TO DO =
Report every line of the records below that includes the string "said".

DATA TO EXAMINE =
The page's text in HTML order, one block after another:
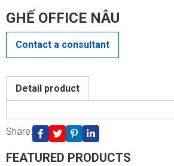
GHẾ OFFICE NÂU
Contact a consultant
CONTACT US
Detail product
Share:
FEATURED PRODUCTS
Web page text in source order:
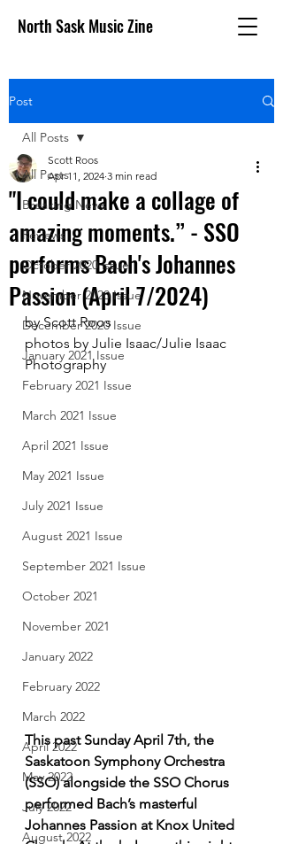
North Sask Music Zine
Post
All Posts
Breaking News
Reviews
October 2020 issue
November 2020 Issue
December 2020 Issue
January 2021 Issue
February 2021 Issue
March 2021 Issue
April 2021 Issue
May 2021 Issue
July 2021 Issue
August 2021 Issue
September 2021 Issue
October 2021
November 2021
January 2022
February 2022
March 2022
April 2022
May 2022
July 2022
August 2022
All Posts
"I could make a collage of
amazing moments.” - SSO
performs Bach's Johannes
Passion (April 7/2024)
Scott Roos
Apr 11, 2024 3 min read
by Scott Roos
photos by Julie Isaac/Julie Isaac
Photography
This past Sunday April 7th, the
Saskatoon Symphony Orchestra
(SSO) alongside the SSO Chorus
performed Bach’s masterful
Johannes Passion at Knox United
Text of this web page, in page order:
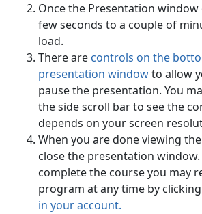
Once the Presentation window
few seconds to a couple of
load.
There are controls on the
presentation windowto allow
pause the presentation. You
the side scroll bar to see the
depends on your screen
When you are done viewing
close the presentation
complete the course you may
program at any time by
in your account.
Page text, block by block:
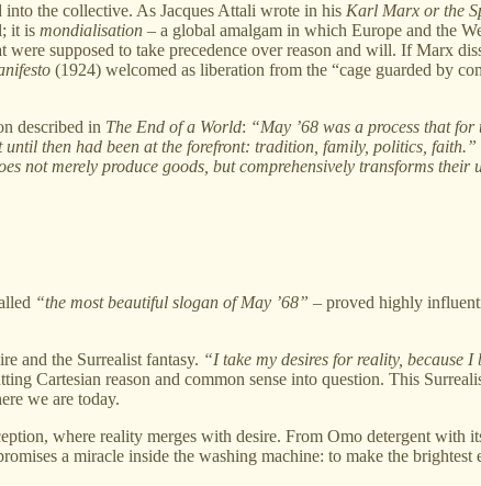
the collective. As Jacques Attali wrote in his Karl Marx or the
it is mondialisation – a global amalgam in which Europe and the
supposed to take precedence over reason and will. If Marx
(1924) welcomed as liberation from the “cage guarded by
described in The End of a World: “May ’68 was a process that
then had been at the forefront: tradition, family, politics, faith.”
not merely produce goods, but comprehensively transforms their
“the most beautiful slogan of May ’68” – proved highly
and the Surrealist fantasy. “I take my desires for reality, because
Cartesian reason and common sense into question. This
we are today.
where reality merges with desire. From Omo detergent with
a miracle inside the washing machine: to make the
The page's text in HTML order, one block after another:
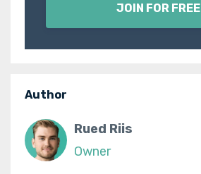
JOIN FOR FREE
Author
Rued Riis
Owner
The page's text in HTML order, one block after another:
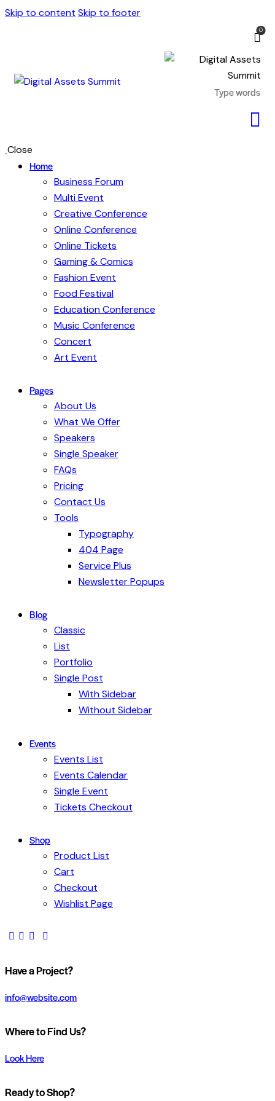
Skip to content Skip to footer
0
Close
Home
Business Forum
Multi Event
Creative Conference
Online Conference
Online Tickets
Gaming & Comics
Fashion Event
Food Festival
Education Conference
Music Conference
Concert
Art Event
Pages
About Us
What We Offer
Speakers
Single Speaker
FAQs
Pricing
Contact Us
Tools
Typography
404 Page
Service Plus
Newsletter Popups
Blog
Classic
List
Portfolio
Single Post
With Sidebar
Without Sidebar
Events
Events List
Events Calendar
Single Event
Tickets Checkout
Shop
Product List
Cart
Checkout
Wishlist Page
Have a Project?
info@website.com
Where to Find Us?
Look Here
Ready to Shop?
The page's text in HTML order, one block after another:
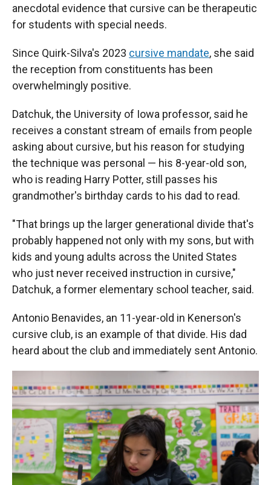
anecdotal evidence that cursive can be therapeutic
for students with special needs.
Since Quirk-Silva's 2023 cursive mandate, she said
the reception from constituents has been
overwhelmingly positive.
Datchuk, the University of Iowa professor, said he
receives a constant stream of emails from people
asking about cursive, but his reason for studying
the technique was personal — his 8-year-old son,
who is reading Harry Potter, still passes his
grandmother's birthday cards to his dad to read.
"That brings up the larger generational divide that's
probably happened not only with my sons, but with
kids and young adults across the United States
who just never received instruction in cursive,"
Datchuk, a former elementary school teacher, said.
Antonio Benavides, an 11-year-old in Kenerson's
cursive club, is an example of that divide. His dad
heard about the club and immediately sent Antonio.
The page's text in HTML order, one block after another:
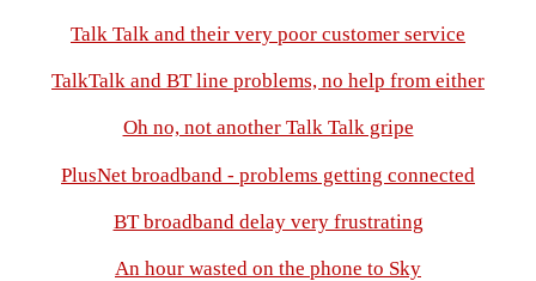
Talk Talk and their very poor customer service
TalkTalk and BT line problems, no help from either
Oh no, not another Talk Talk gripe
PlusNet broadband - problems getting connected
BT broadband delay very frustrating
An hour wasted on the phone to Sky
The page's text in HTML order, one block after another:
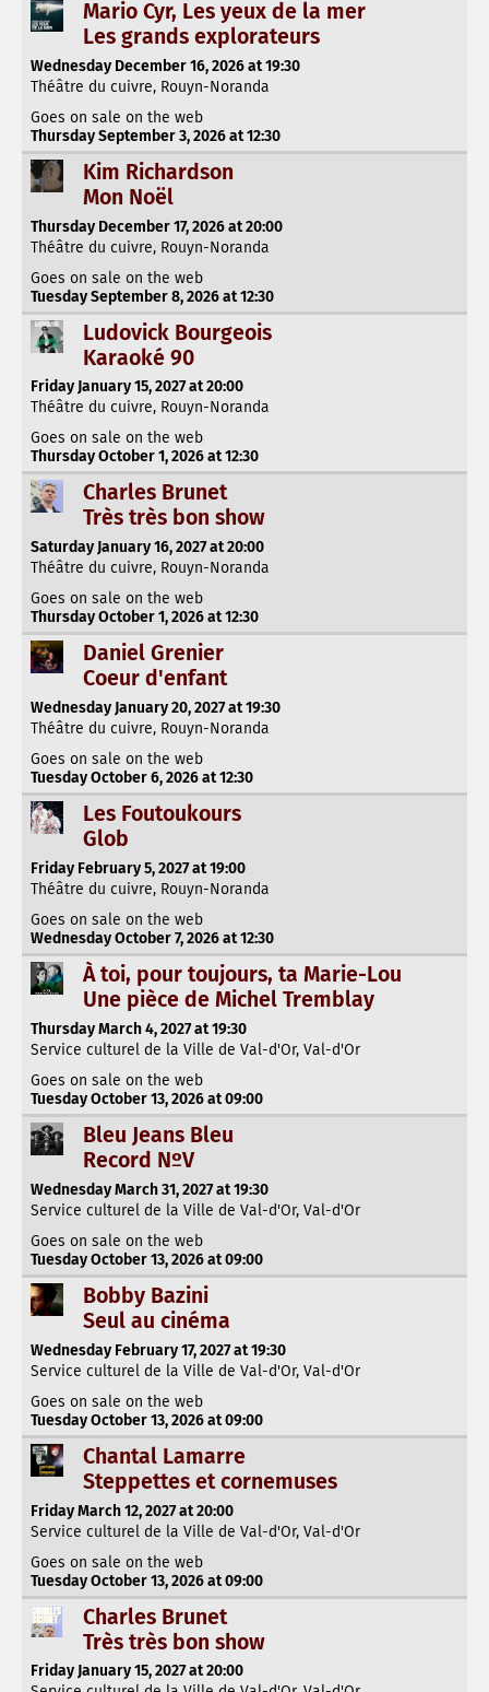
Mario Cyr, Les yeux de la mer
Les grands explorateurs
Wednesday December 16, 2026 at 19:30
Théâtre du cuivre, Rouyn-Noranda
Goes on sale on the web
Thursday September 3, 2026 at 12:30
Kim Richardson
Mon Noël
Thursday December 17, 2026 at 20:00
Théâtre du cuivre, Rouyn-Noranda
Goes on sale on the web
Tuesday September 8, 2026 at 12:30
Ludovick Bourgeois
Karaoké 90
Friday January 15, 2027 at 20:00
Théâtre du cuivre, Rouyn-Noranda
Goes on sale on the web
Thursday October 1, 2026 at 12:30
Charles Brunet
Très très bon show
Saturday January 16, 2027 at 20:00
Théâtre du cuivre, Rouyn-Noranda
Goes on sale on the web
Thursday October 1, 2026 at 12:30
Daniel Grenier
Coeur d'enfant
Wednesday January 20, 2027 at 19:30
Théâtre du cuivre, Rouyn-Noranda
Goes on sale on the web
Tuesday October 6, 2026 at 12:30
Les Foutoukours
Glob
Friday February 5, 2027 at 19:00
Théâtre du cuivre, Rouyn-Noranda
Goes on sale on the web
Wednesday October 7, 2026 at 12:30
À toi, pour toujours, ta Marie-Lou
Une pièce de Michel Tremblay
Thursday March 4, 2027 at 19:30
Service culturel de la Ville de Val-d'Or, Val-d'Or
Goes on sale on the web
Tuesday October 13, 2026 at 09:00
Bleu Jeans Bleu
Record NºV
Wednesday March 31, 2027 at 19:30
Service culturel de la Ville de Val-d'Or, Val-d'Or
Goes on sale on the web
Tuesday October 13, 2026 at 09:00
Bobby Bazini
Seul au cinéma
Wednesday February 17, 2027 at 19:30
Service culturel de la Ville de Val-d'Or, Val-d'Or
Goes on sale on the web
Tuesday October 13, 2026 at 09:00
Chantal Lamarre
Steppettes et cornemuses
Friday March 12, 2027 at 20:00
Service culturel de la Ville de Val-d'Or, Val-d'Or
Goes on sale on the web
Tuesday October 13, 2026 at 09:00
Charles Brunet
Très très bon show
Friday January 15, 2027 at 20:00
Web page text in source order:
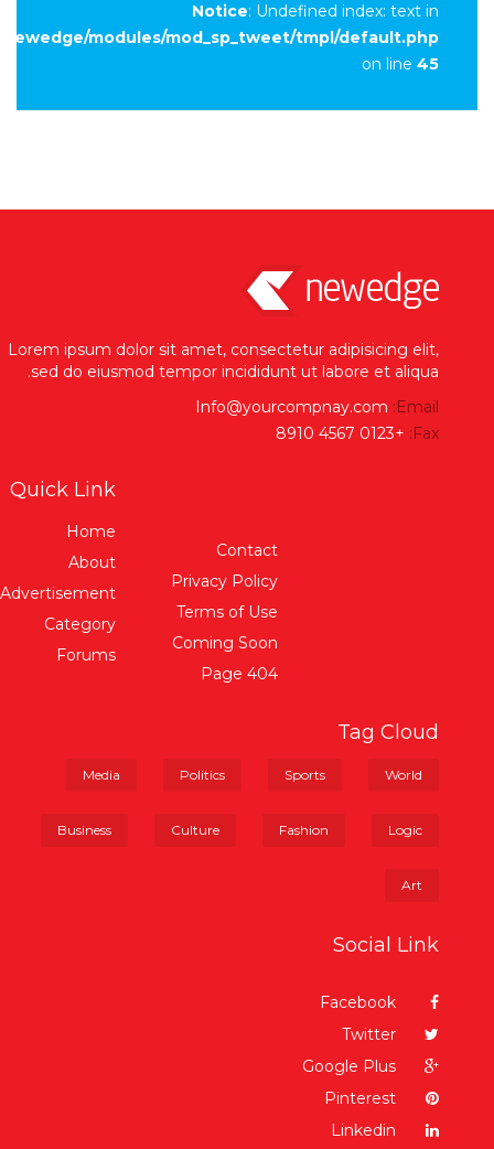
Notice: Undefined index: text in
newedge/modules/mod_sp_tweet/tmpl/default.php
on line 45
Lorem ipsum dolor sit amet, consectetur adipisicing elit,
sed do eiusmod tempor incididunt ut labore et aliqua.
Email:
Info@yourcompnay.com
Fax:
+0123 4567 8910
Quick Link
Home
About
Advertisement
Category
Forums
Contact
Privacy Policy
Terms of Use
Coming Soon
404 Page
Tag Cloud
World
Sports
Politics
Media
Logic
Fashion
Culture
Business
Art
Social Link
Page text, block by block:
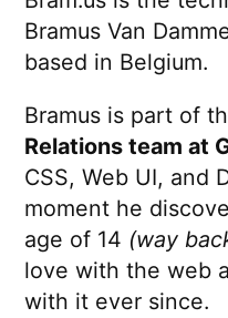
Bramus Van
based in Belgium.
Bramus is part of
Relations team at
CSS, Web UI, and
moment he
age of 14 (way
love with the web
with it ever since.
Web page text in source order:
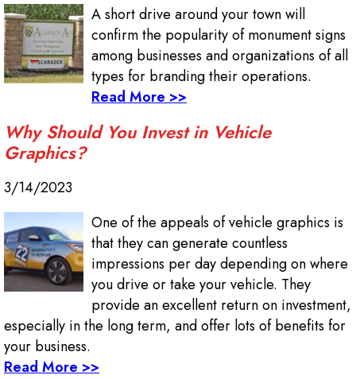
A short drive around your town will
confirm the popularity of monument signs
among businesses and organizations of all
types for branding their operations.
Read More >>
Why Should You Invest in Vehicle
Graphics?
3/14/2023
One of the appeals of vehicle graphics is
that they can generate countless
impressions per day depending on where
you drive or take your vehicle. They
provide an excellent return on investment,
especially in the long term, and offer lots of benefits for
your business.
Read More >>
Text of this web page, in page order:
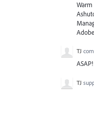
Warm
TJ
TJ
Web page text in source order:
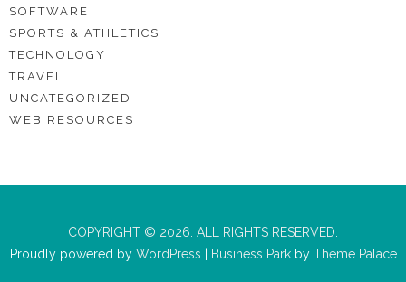
SOFTWARE
SPORTS & ATHLETICS
TECHNOLOGY
TRAVEL
UNCATEGORIZED
WEB RESOURCES
COPYRIGHT © 2026. ALL RIGHTS RESERVED.
Proudly powered byWordPress Business Parkby Theme Palace

ANSWER SPACE =
Since Quirk-Silva's 2023 cursive mandate, she said
Datchuk, the University of Iowa professor, said he
Datchuk, a former elementary school teacher, said.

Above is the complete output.